Box set / Live album by Keith Jarrett
- Released: January 1978
- Recorded: November 5–18, 1976
- Venue: Kyoto, Nagoya, Tokyo, Sapporo and Osaka (Japan)
- Length: 6:37:46
- Label: ECM ECM 1100
- Producer: Manfred Eicher

Keith Jarrett chronology
| Byablue (1977) | Sun Bear Concerts (1978) | My Song (1978) |

Keith Jarrett solo piano chronology
| Staircase (1977) | Sun Bear Concerts (1978) | G.I. Gurdjieff: Sacred Hymns (1980) |

= Sun Bear Concerts =

Sun Bear Concerts is a live box set by American jazz pianist Keith Jarrett compiling five solo piano concerts performed over two weeks during his November 1976 tour in Japan and released on ECM in January 1978.

== Background ==

=== November 1976 solo tour in Japan ===
Sun Bear Concerts compiles five of the eight concerts performed on Jarrett's November 1976 solo tour in Japan:

- November 5 – Kaikan Hall, Kyoto
- November 6 – Denki Hall, Fukuoka
- November 8 – Sankei Hall, Osaka
- November 10 – NHK Hall, Tokyo
- November 12 – Aichi Auditorium, Nagoya
- November 14 – Nakano Sun Plaza, Tokyo
- November 16 – Kanagawa Kenmin Hall, Yokohama
- November 18 – Hokkaido Kosei Nenkin Hall, Sapporo

=== Recording ===
In a 1979 interview, Jarrett stated, "I was involved in a very searching period of time when we recorded that, and the music itself was almost a release for the search. I've been thinking—Sun Bear is the only thing I've recorded that runs the gamut of human emotion. I think that if you got to know it well enough, you'd find it all in there someplace."

=== Title ===
Jarrett, as quoted in his biography, explained the title:On a Japanese tour I saw a sun bear in the zoo, a small bear which really looked friendly and doesn't exist anywhere outside Japan. The next day I asked our Japanese sound engineer about this animal because I remembered its face, a really friendly small face, and he replied, 'Yes, it's a beautiful bear but if you get near enough to him he will knock you three blocks down the road'. I simply liked the idea of an animal that looks as if it would be nice to get near to and which, when you do so, shakes your whole conception of life.

=== Release history ===
The Sun Bear Concerts were originally released as a ten-LP set in January 1978, and re-released in 1989 as a six-CD (and six cassette) box set, with encores from the concerts in Sapporo, Tokyo and Nagoya—the first that the five performances could be heard as a whole.

== Reception ==
The AllMusic review by Richard S. Ginell states, "While Sun Bear breaks little ground that his earlier solo piano albums had not already covered, it is nevertheless richly inventive within Jarrett's personal parameter of idioms. If price is not a barrier, the Jarrett devotee need not hesitate". A review by Thom Jurek of the 2021 facsimile edition refers to the album as "a pinnacle of creative invention in Jarrett's voluminous catalog".

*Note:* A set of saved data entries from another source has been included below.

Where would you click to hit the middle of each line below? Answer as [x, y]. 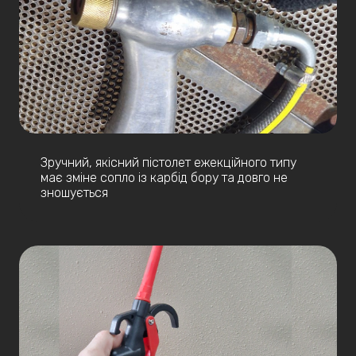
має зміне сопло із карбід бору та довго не [164, 177]
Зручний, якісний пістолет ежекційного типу [168, 162]
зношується [74, 192]
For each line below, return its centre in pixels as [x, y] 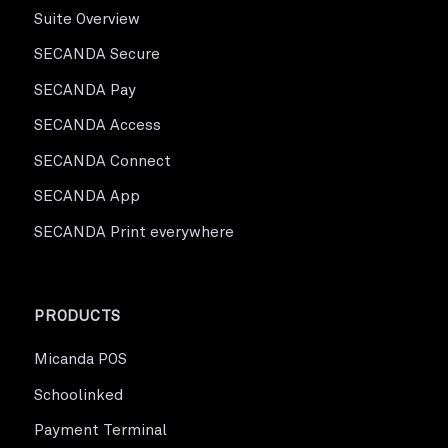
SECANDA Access [97, 125]
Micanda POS [80, 359]
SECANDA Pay [85, 90]
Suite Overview [87, 19]
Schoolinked [78, 395]
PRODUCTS [78, 316]
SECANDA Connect [102, 161]
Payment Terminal [100, 430]
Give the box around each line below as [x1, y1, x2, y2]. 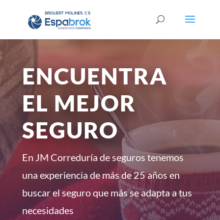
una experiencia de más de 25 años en [22, 168, 180, 181]
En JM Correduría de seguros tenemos [22, 151, 184, 163]
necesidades [22, 204, 74, 216]
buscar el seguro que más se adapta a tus [22, 186, 192, 198]
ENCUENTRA [22, 62, 167, 89]
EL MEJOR [22, 89, 136, 116]
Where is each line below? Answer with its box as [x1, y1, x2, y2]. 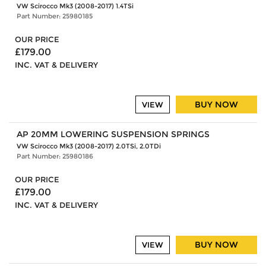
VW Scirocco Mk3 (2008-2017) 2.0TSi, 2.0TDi [16, 142, 161, 151]
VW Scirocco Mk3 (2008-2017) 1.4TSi [16, 1, 134, 10]
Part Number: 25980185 [16, 11, 93, 20]
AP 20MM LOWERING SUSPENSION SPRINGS [16, 129, 210, 140]
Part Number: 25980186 [16, 152, 93, 161]
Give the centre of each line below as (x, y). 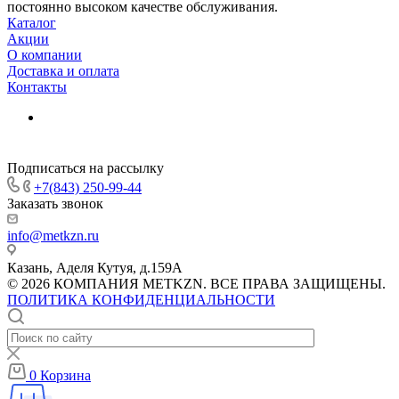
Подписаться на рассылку (85, 167)
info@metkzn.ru (53, 235)
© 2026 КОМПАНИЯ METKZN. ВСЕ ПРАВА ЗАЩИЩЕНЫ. (196, 283)
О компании (45, 54)
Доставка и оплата (63, 70)
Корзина (65, 375)
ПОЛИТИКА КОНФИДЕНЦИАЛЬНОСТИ (141, 299)
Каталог (32, 22)
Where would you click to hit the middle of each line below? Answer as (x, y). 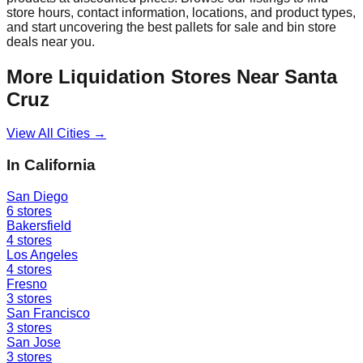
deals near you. (51, 41)
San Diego (37, 196)
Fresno (27, 284)
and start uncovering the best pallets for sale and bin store (171, 27)
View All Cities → (56, 134)
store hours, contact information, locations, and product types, (181, 12)
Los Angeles (42, 254)
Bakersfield (39, 225)
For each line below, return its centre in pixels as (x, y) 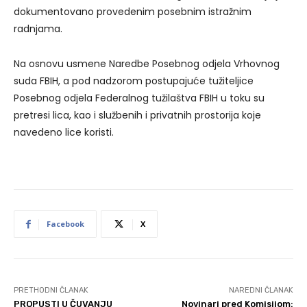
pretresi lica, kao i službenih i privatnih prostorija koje (137, 115)
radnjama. (38, 29)
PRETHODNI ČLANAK (51, 291)
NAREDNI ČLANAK (261, 291)
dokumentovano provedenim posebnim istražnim (133, 12)
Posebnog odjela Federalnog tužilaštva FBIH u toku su (139, 98)
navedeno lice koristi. (64, 133)
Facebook (65, 224)
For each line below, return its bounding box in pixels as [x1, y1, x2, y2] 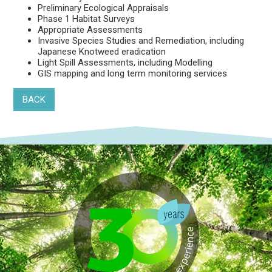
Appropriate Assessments [38, 24, 143, 35]
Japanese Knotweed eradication [38, 46, 166, 57]
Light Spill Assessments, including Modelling [38, 56, 213, 68]
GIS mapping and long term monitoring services [38, 67, 228, 79]
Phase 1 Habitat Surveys [38, 13, 135, 24]
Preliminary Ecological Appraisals [38, 2, 169, 13]
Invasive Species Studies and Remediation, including [38, 35, 245, 46]
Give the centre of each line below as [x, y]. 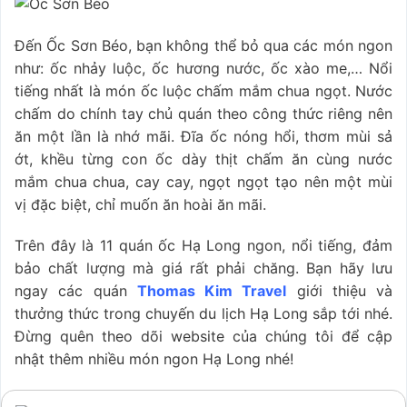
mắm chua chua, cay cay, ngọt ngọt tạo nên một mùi [203, 181]
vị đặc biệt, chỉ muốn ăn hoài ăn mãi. [140, 204]
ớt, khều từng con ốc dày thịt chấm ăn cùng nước [203, 159]
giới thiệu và [339, 291]
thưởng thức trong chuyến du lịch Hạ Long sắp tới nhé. [203, 314]
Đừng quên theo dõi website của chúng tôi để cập [203, 337]
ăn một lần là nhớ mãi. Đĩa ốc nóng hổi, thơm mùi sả [203, 136]
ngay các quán [76, 291]
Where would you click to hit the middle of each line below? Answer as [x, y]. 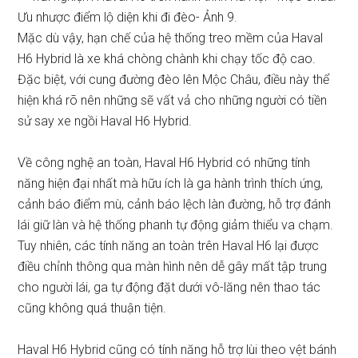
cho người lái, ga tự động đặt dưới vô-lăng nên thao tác [169, 287]
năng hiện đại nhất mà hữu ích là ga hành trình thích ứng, [171, 183]
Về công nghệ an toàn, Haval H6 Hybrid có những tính [164, 163]
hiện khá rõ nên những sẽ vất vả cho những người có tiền [173, 100]
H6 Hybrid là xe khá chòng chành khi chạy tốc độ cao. [167, 59]
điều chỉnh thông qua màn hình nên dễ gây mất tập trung [173, 267]
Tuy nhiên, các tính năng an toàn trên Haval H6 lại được [169, 246]
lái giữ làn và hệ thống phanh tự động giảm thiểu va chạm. [176, 225]
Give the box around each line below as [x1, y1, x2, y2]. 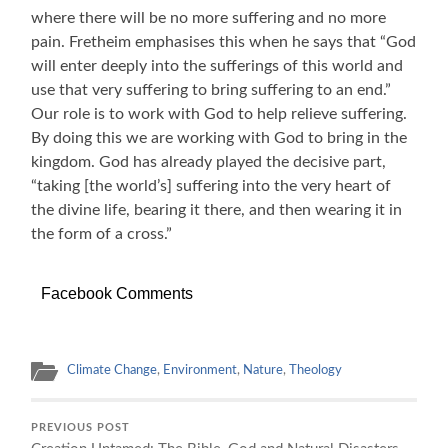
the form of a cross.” [31, 225, 173, 242]
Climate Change [67, 363, 158, 376]
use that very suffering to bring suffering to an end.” [31, 81, 392, 98]
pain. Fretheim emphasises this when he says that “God [31, 33, 417, 50]
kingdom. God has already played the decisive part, [31, 153, 387, 170]
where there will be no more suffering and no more [31, 9, 387, 26]
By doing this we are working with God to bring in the [31, 129, 408, 146]
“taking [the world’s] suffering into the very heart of [31, 177, 392, 194]
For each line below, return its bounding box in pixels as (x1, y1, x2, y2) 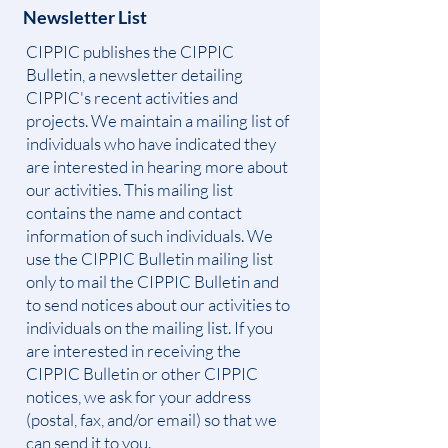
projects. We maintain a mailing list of (26, 110, 289, 131)
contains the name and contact (26, 202, 242, 223)
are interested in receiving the (26, 340, 241, 361)
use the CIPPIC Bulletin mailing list (26, 248, 273, 269)
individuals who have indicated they (26, 133, 276, 154)
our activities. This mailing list (26, 179, 233, 200)
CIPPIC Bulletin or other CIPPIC (26, 363, 258, 384)
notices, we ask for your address (26, 386, 251, 407)
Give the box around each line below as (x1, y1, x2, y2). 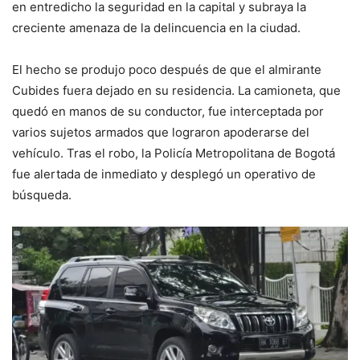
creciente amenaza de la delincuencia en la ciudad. (12, 20, 301, 36)
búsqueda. (12, 187, 72, 203)
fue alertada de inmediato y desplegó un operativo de (12, 166, 316, 182)
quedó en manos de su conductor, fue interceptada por (12, 104, 324, 120)
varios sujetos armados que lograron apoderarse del (12, 125, 309, 141)
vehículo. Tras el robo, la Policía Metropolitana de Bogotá (12, 145, 335, 162)
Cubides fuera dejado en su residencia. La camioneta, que (12, 83, 341, 99)
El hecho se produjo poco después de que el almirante (12, 62, 321, 78)
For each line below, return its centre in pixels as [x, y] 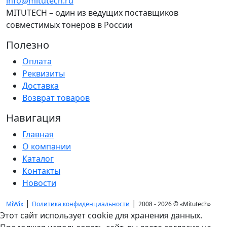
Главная [38, 135]
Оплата [37, 62]
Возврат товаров [56, 98]
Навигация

Writing for Rolling Stone, Mikal Gilmore remarked, "Nowhere else in his collected works does music seem more effortless and splendid. From the opening phrase onward, it unfolds like an idyllic dream on the border of consciousness, and like the best of dreams – or narratives – you never want it to end. It is, to my mind, one of the few real self-contained epics in Seventies music."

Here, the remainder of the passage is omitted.